Quit Moaning, We're All Hurting
Let’s be honest: everyone experiences pain. For some of us, that pain comes and goes more fluidly than for others. Sometimes it’s emotional pain or the pain of regret. Others experience excruciating daily physical pain. And still for everyone, the fact remains: you often don’t remember with crystal clarity the pain you’re no longer living in.
Being compassionate with people who have non-chronic pain has been one of the hardest things for me to land on. For years I have wanted to say (and have often said) things like, “I’m not going to feel sorry for you because the difference between you and I is that tomorrow you’ll wake up without the pain”, when people around me complain of their hangnail, and, “Age doesn’t buy you the exclusive right to pain” when people my senior tell me that I’m too young to be in pain.

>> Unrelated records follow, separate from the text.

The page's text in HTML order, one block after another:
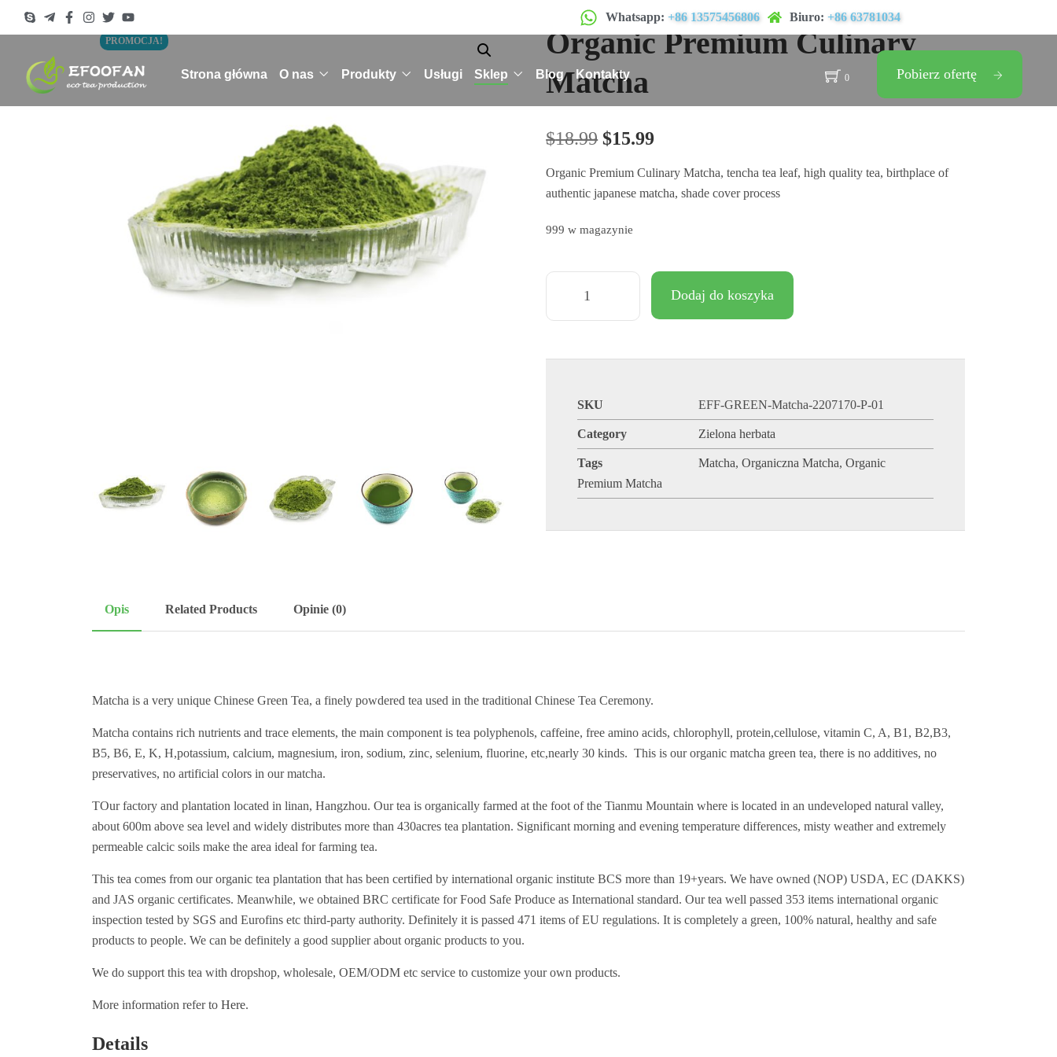
Whatsapp: +86 13575456806 Biuro: +86 63781034
Strona główna O nas Produkty Usługi Sklep Blog Kontakty 0 Pobierz ofertę
PROMOCJA!
Organic Premium Culinary
Matcha
$18.99 $15.99
Organic Premium Culinary Matcha, tencha tea leaf, high quality tea, birthplace of
authentic japanese matcha, shade cover process
999 w magazynie
Dodaj do koszyka
SKU EFF-GREEN-Matcha-2207170-P-01
Category Zielona herbata
Tags Matcha,Organiczna Matcha,Organic
Premium Matcha
Opis Related Products Opinie (0)
Matcha is a very unique Chinese Green Tea, a finely powdered tea used in the traditional Chinese Tea Ceremony.
Matcha contains rich nutrients and trace elements, the main component is tea polyphenols, caffeine, free amino acids, chlorophyll, protein,cellulose, vitamin C, A, B1, B2,B3,
B5, B6, E, K, H,potassium, calcium, magnesium, iron, sodium, zinc, selenium, fluorine, etc,nearly 30 kinds. This is our organic matcha green tea, there is no additives, no
preservatives, no artificial colors in our matcha.
TOur factory and plantation located in linan, Hangzhou. Our tea is organically farmed at the foot of the Tianmu Mountain where is located in an undeveloped natural valley,
about 600m above sea level and widely distributes more than 430acres tea plantation. Significant morning and evening temperature differences, misty weather and extremely
permeable calcic soils make the area ideal for farming tea.
This tea comes from our organic tea plantation that has been certified by international organic institute BCS more than 19+years. We have owned (NOP) USDA, EC (DAKKS)
and JAS organic certificates. Meanwhile, we obtained BRC certificate for Food Safe Produce as International standard. Our tea well passed 353 items international organic
inspection tested by SGS and Eurofins etc third-party authority. Definitely it is passed 471 items of EU regulations. It is completely a green, 100% natural, healthy and safe
products to people. We can be definitely a good supplier about organic products to you.
We do support this tea with dropshop, wholesale, OEM/ODM etc service to customize your own products.
More information refer to Here.
Details
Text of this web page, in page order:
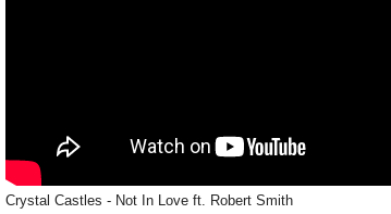
Crystal Castles - Not In Love ft. Robert Smith
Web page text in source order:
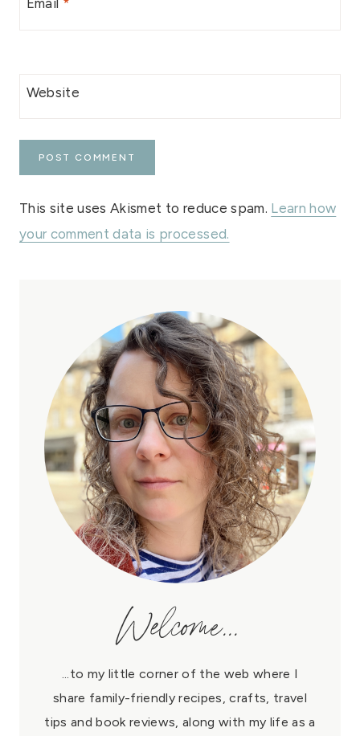
Email *
Website
This site uses Akismet to reduce spam. Learn how
your comment data is processed.
Welcome...
...to my little corner of the web where I
share family-friendly recipes, crafts, travel
tips and book reviews, along with my life as a
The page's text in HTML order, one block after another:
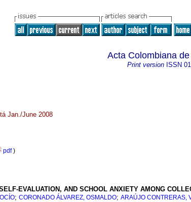
Acta Colombiana
Print version ISSN
Jan./June 2008
pdf)
EVALUATION, AND SCHOOL ANXIETY AMONG
; CORONADO ÁLVAREZ, OSMALDO; ARAÚJO CONTRERAS,
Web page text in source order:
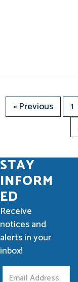
« Previous 1
STAY
INFORM
ED
Receive
notices and
alerts in your
inbox!
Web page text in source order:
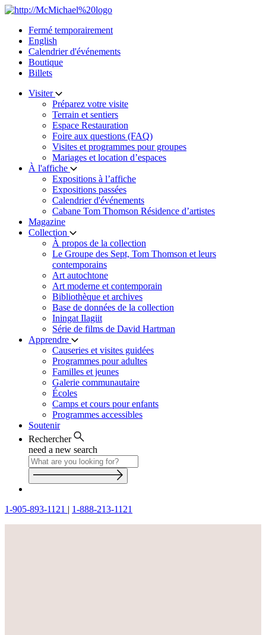
Skip
contentFermé temporairement
English
Calendrier d'événements
Boutique
Billets
Visiter
Préparez votre visite
Terrain et sentiers
Espace Restauration
Foire aux questions (FAQ)
Visites et programmes pour groupes
Mariages et location d’espaces
À l'affiche
Expositions à l’affiche
Expositions passées
Calendrier d'événements
Cabane Tom Thomson Résidence d’artistes
Magazine
Collection
À propos de la collection
Le Groupe des Sept, Tom Thomson et leurs
contemporains
Art autochtone
Art moderne et contemporain
Bibliothèque et archives
Base de données de la collection
Iningat Ilagiit
Série de films de David Hartman
Apprendre
Causeries et visites guidées
Programmes pour adultes
Familles et jeunes
Galerie communautaire
Écoles
Camps et cours pour enfants
Programmes accessibles
Soutenir
Rechercher
need a new search
1-905-893-1121 | 1-888-213-1121

While these experiences, these interactions and situations I find myself in are 100% true and real, I have learned to combat this giant oversight with a swooping swing of the bat filled with empathy and understanding.
Pain sucks. It doesn’t matter if you have a toothache, a headache, a toe ache or the flu, pain for any amount of time just sucks. Everyone owns their own right to experience pain the way they do - the way they need to. The truth of the matter is that when we “swipe our pain aside” to reach into someone else’s soul and commune with them wherever they are - right there at the spot that they got stuck - where their pain is, we open up the doors to connection and relationship in a meaningful way. As true as my snarky remarks have been, they have also been a coping mechanism for me to push people away.

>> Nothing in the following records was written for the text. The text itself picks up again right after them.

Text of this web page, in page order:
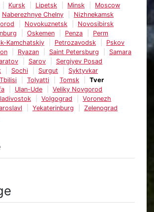
Kursk Lipetsk Minsk
Moscow
Naberezhnye Chelny
Nizhnekamsk
Novokuznetsk
Novosibirsk
Oskemen Penza
Perm
Kamchatskiy
Petrozavodsk
Pskov
Ryazan Saint Petersburg
Samara
Sarov
Sergiyev Posad
Sochi Surgut
Syktyvkar
Tbilisi Tolyatti Tomsk
Tver
Ulan-Ude
Veliky Novgorod
Volgograd
Voronezh
Yekaterinburg
Zelenograd
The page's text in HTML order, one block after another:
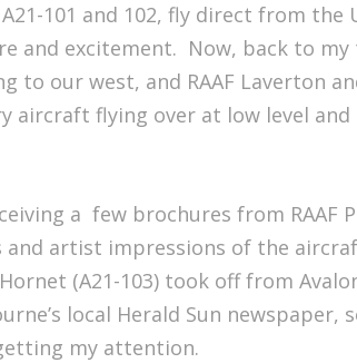
101 and 102, fly direct from the
and excitement. Now, back to
to our west, and RAAF Laverton
aircraft flying over at low level and
a few brochures from RAAF
and artist impressions of the
(A21-103) took off from
local Herald Sun newspaper,
my attention.
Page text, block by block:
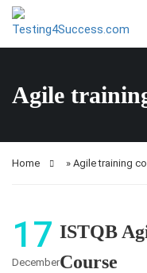
Agile
Home » Agile training
17
December
ISTQB
Course
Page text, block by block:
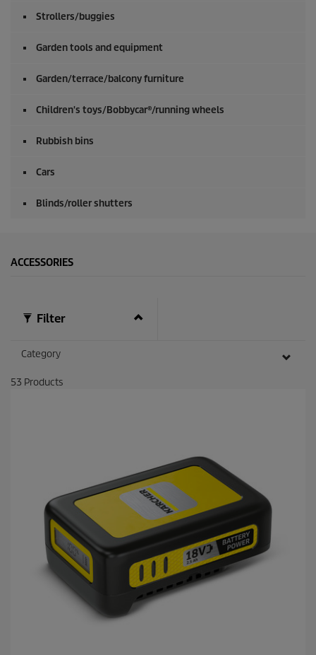
Strollers/buggies
Garden tools and equipment
Garden/terrace/balcony furniture
Children's toys/Bobbycar®/running wheels
Rubbish bins
Cars
Blinds/roller shutters
ACCESSORIES
Filter
Category
53 Products
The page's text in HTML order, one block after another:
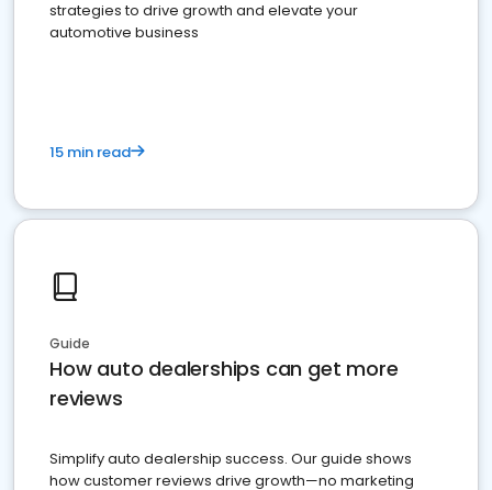
strategies to drive growth and elevate your
automotive business
15 min read
Guide
How auto dealerships can get more
reviews
Simplify auto dealership success. Our guide shows
how customer reviews drive growth—no marketing
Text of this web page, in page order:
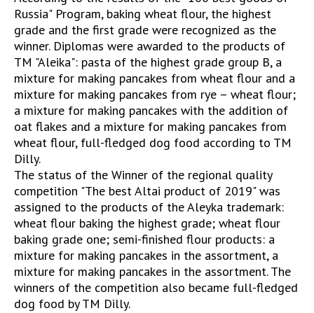
Russia" Program, baking wheat flour, the highest
grade and the first grade were recognized as the
winner. Diplomas were awarded to the products of
TM "Aleika": pasta of the highest grade group B, a
mixture for making pancakes from wheat flour and a
mixture for making pancakes from rye – wheat flour;
a mixture for making pancakes with the addition of
oat flakes and a mixture for making pancakes from
wheat flour, full-fledged dog food according to TM
Dilly.
The status of the Winner of the regional quality
competition "The best Altai product of 2019" was
assigned to the products of the Aleyka trademark:
wheat flour baking the highest grade; wheat flour
baking grade one; semi-finished flour products: a
mixture for making pancakes in the assortment, a
mixture for making pancakes in the assortment. The
winners of the competition also became full-fledged
dog food by TM Dilly.
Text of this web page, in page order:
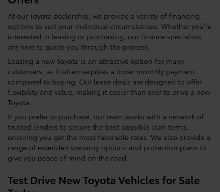
At our Toyota dealership, we provide a variety of financing
options to suit your individual circumstances. Whether you’re
interested in leasing or purchasing, our finance specialists
are here to guide you through the process.
Leasing a new Toyota is an attractive option for many
customers, as it often requires a lower monthly payment
compared to buying. Our lease deals are designed to offer
flexibility and value, making it easier than ever to drive a new
Toyota.
If you prefer to purchase, our team works with a network of
trusted lenders to secure the best possible loan terms,
ensuring you get the most favorable rates. We also provide a
range of extended warranty options and protection plans to
give you peace of mind on the road.
Test Drive New Toyota Vehicles for Sale
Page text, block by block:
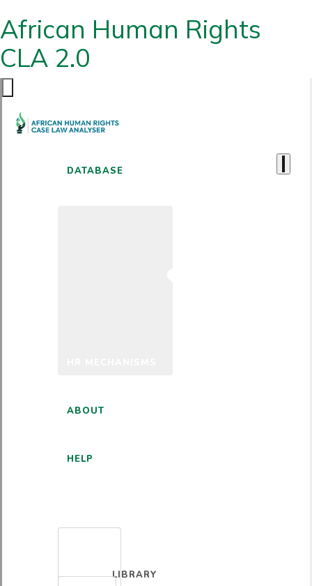
African Human Rights
CLA 2.0
DATABASE
ABOUT
HELP
LIBRARY
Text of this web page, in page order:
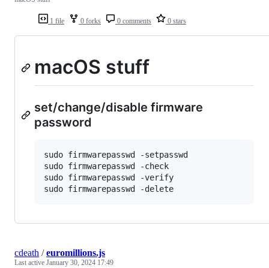
1 file 0 forks 0 comments 0 stars
macOS stuff
set/change/disable firmware
password
sudo firmwarepasswd -setpasswd
sudo firmwarepasswd -check
sudo firmwarepasswd -verify
cdeath /euromillions.js
Last active January 30, 2024 17:49

It hurts to not be understood by other people. It hurts when people don’t want to understand, or better yet, when they act like they’re interested but ultimately don’t care. But I realized that if I don’t learn a new response to people who unintentionally or intentionally say or do hurtful things, I was only going to multiply the ache by responding in a way bereft of kindness. Give people the benefit of the doubt that they just may be going through something harder and more intense than you could possibly imagine, and they are also just trying to cope.
Bend over backwards to try and understand people before expecting them to understand you. I believe your life will be better off for it, and at the very least you may just leave them with a neutral or positive taste in their mouth rather than a negative one.